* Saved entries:
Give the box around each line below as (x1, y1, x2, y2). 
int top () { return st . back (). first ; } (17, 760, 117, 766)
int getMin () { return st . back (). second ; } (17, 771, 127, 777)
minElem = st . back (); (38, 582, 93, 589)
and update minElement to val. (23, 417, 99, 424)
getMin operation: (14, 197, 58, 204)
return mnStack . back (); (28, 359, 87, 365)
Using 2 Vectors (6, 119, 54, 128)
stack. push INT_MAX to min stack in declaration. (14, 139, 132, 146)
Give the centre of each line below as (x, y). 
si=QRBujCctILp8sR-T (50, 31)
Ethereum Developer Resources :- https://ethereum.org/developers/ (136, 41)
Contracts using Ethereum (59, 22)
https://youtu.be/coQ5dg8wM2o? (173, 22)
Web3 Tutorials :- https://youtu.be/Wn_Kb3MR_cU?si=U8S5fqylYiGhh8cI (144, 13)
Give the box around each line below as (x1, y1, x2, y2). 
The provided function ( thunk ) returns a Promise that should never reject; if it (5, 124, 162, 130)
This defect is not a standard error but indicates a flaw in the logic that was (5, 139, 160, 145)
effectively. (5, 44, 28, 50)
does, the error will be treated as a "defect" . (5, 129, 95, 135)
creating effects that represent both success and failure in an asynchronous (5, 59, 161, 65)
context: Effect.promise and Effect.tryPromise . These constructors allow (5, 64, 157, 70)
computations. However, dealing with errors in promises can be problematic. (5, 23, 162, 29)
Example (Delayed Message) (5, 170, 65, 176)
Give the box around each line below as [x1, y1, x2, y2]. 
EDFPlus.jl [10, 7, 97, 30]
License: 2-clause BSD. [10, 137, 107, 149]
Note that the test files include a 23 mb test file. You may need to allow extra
---
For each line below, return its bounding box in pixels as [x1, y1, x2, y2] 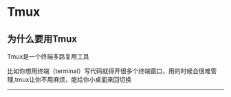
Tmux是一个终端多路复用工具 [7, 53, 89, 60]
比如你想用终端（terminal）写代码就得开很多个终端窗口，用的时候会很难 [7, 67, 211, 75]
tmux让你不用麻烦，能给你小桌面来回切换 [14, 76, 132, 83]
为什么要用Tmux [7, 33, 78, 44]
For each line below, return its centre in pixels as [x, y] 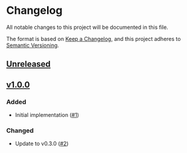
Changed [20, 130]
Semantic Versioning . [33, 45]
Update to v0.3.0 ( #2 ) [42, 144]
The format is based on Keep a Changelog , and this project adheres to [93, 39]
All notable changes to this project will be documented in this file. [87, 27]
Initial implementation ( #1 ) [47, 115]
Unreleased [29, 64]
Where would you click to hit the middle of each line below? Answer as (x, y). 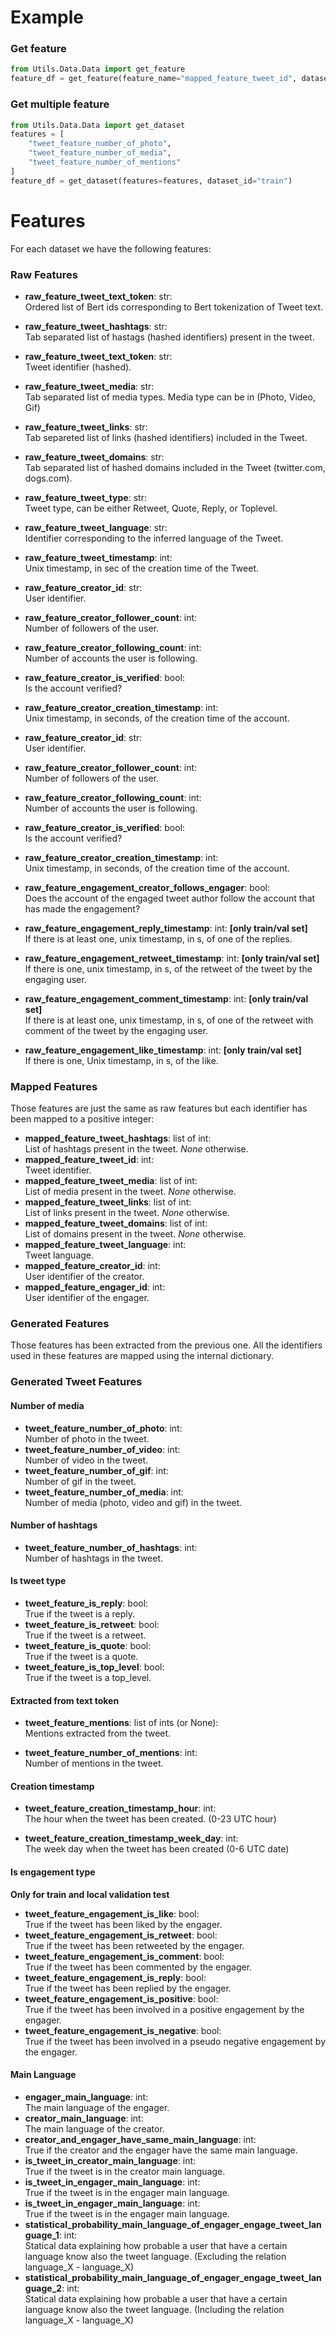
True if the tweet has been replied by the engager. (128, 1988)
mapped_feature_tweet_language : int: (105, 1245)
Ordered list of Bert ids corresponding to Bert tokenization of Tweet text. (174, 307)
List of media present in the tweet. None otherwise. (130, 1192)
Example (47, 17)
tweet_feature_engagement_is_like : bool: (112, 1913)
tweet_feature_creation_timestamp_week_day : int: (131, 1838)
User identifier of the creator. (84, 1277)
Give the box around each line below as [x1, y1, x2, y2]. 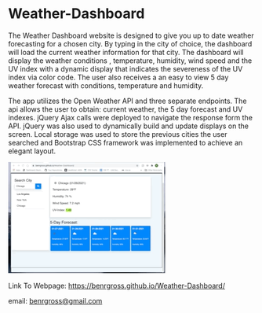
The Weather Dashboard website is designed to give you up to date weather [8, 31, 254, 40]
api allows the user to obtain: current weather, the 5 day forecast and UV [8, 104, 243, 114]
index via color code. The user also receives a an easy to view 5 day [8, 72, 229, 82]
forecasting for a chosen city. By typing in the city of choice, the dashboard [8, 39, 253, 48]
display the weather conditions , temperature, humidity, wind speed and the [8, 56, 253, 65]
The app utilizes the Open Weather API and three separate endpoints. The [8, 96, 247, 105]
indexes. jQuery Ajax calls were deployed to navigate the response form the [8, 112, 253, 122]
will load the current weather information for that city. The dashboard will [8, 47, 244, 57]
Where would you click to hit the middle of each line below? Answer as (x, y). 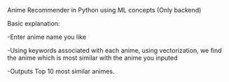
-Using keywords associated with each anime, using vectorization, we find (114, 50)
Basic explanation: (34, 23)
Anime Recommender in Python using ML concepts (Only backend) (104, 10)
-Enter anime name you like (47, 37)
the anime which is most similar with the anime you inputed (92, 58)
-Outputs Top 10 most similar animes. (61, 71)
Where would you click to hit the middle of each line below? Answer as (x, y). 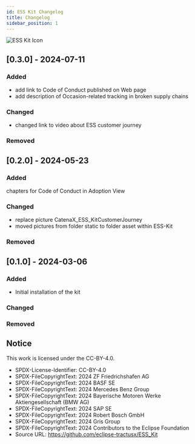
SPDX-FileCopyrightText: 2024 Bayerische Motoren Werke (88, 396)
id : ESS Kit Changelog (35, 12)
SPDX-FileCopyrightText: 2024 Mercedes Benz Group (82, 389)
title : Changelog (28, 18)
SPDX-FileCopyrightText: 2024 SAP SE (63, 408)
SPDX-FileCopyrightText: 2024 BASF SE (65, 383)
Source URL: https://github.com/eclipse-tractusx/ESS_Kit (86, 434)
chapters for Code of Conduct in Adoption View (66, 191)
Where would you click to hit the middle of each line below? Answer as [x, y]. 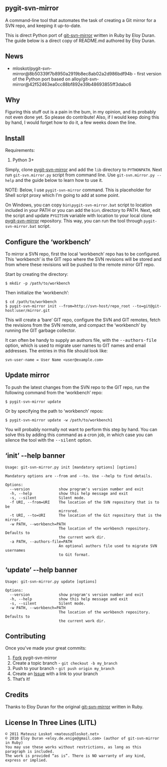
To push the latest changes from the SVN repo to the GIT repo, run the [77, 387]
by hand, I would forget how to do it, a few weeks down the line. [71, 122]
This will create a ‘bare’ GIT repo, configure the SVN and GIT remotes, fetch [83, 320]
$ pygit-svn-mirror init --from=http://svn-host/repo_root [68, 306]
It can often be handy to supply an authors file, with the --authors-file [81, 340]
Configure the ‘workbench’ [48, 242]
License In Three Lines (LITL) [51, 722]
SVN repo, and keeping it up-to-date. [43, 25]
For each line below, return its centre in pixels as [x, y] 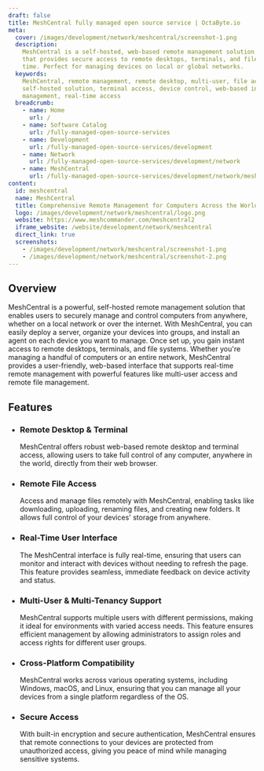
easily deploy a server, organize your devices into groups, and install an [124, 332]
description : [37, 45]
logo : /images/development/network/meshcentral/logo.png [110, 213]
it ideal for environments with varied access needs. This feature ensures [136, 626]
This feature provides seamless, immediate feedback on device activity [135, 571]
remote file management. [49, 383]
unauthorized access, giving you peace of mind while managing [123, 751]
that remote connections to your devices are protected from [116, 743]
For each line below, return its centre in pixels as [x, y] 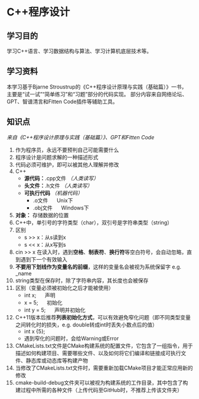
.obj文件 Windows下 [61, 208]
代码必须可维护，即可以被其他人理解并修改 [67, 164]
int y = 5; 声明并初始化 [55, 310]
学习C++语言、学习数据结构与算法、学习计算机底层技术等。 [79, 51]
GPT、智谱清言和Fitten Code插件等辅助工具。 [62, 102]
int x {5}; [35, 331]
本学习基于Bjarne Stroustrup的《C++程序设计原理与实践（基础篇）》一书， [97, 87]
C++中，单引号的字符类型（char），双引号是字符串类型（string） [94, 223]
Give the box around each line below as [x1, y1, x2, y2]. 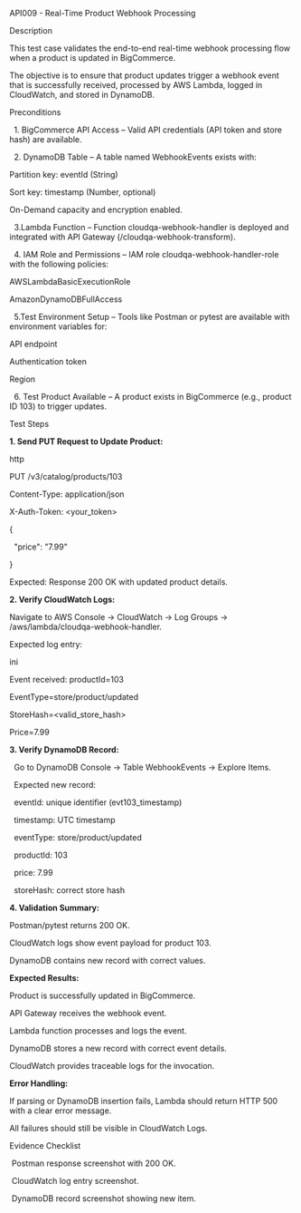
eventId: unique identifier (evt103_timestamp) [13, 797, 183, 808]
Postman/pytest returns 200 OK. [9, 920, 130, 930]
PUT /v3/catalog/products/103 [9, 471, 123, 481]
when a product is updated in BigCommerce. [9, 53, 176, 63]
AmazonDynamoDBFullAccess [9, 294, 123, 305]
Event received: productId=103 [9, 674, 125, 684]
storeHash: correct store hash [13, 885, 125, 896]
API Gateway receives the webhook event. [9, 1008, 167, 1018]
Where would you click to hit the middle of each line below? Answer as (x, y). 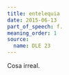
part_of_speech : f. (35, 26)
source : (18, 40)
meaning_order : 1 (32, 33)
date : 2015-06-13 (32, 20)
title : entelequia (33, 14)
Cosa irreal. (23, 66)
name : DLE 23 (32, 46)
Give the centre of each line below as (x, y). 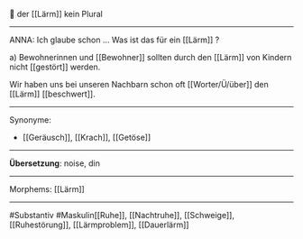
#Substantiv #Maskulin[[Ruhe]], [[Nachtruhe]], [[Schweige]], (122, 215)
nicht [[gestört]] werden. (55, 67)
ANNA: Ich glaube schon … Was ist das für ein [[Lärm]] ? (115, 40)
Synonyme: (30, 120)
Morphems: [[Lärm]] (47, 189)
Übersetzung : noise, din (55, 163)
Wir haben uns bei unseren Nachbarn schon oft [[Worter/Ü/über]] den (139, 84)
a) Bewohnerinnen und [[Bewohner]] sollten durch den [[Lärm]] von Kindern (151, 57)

* Task instructions: Work from the entries above. Set down exactly and only the lines from the line with "mapped_feature_tweet_language : int: (105, 1245)" to the line with "indexes. jQuery Ajax", both included, and leave the pictures out.

* Answer to this problem:
mapped_feature_tweet_language : int: (105, 1245)
Ordered list of Bert ids corresponding to Bert tokenization of Tweet text. (174, 307)
List of media present in the tweet. None otherwise. (130, 1192)
Example (47, 17)
tweet_feature_engagement_is_like : bool: (112, 1913)
tweet_feature_creation_timestamp_week_day : int: (131, 1838)
User identifier of the creator. (84, 1277)
Give the box around each line below as [x1, y1, x2, y2]. 
The Weather Dashboard website is designed to give you up to date weather [8, 31, 254, 40]
api allows the user to obtain: current weather, the 5 day forecast and UV [8, 104, 243, 114]
index via color code. The user also receives a an easy to view 5 day [8, 72, 229, 82]
forecasting for a chosen city. By typing in the city of choice, the dashboard [8, 39, 253, 48]
display the weather conditions , temperature, humidity, wind speed and the [8, 56, 253, 65]
The app utilizes the Open Weather API and three separate endpoints. The [8, 96, 247, 105]
indexes. jQuery Ajax calls were deployed to navigate the response form the [8, 112, 253, 122]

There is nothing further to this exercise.